WHAT NEEDS TO BE DONE: Pictures stay out; everything else in the records gets transcribed exactly.

SOURCE MATERIAL:
▼
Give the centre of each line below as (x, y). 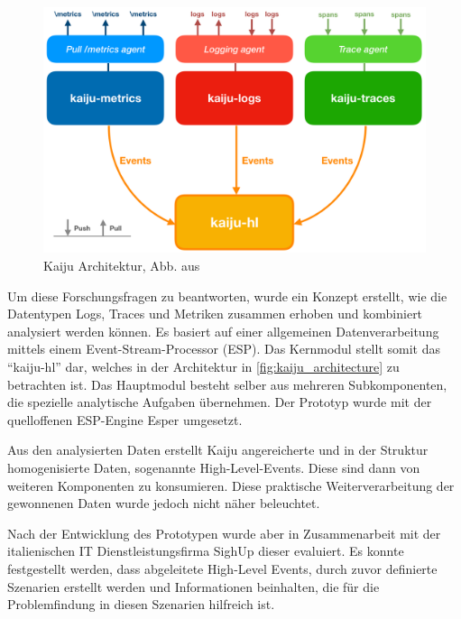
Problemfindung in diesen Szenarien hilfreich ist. (141, 604)
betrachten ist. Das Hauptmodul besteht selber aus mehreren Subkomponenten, (227, 384)
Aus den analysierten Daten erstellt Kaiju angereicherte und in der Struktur (218, 450)
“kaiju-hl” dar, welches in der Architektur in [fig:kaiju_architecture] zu (203, 367)
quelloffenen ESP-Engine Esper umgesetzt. (125, 419)
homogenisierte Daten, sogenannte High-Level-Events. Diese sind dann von (214, 467)
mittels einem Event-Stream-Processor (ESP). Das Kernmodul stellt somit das (224, 349)
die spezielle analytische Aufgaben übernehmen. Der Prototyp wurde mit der (220, 402)
▲
TASK RESPONSE:
Give the centre of each line below as (x, y). 
Problemfindung in diesen Szenarien hilfreich ist. (141, 604)
betrachten ist. Das Hauptmodul besteht selber aus mehreren Subkomponenten, (227, 384)
Aus den analysierten Daten erstellt Kaiju angereicherte und in der Struktur (218, 450)
“kaiju-hl” dar, welches in der Architektur in [fig:kaiju_architecture] zu (203, 367)
quelloffenen ESP-Engine Esper umgesetzt. (125, 419)
homogenisierte Daten, sogenannte High-Level-Events. Diese sind dann von (214, 467)
mittels einem Event-Stream-Processor (ESP). Das Kernmodul stellt somit das (224, 349)
die spezielle analytische Aufgaben übernehmen. Der Prototyp wurde mit der (220, 402)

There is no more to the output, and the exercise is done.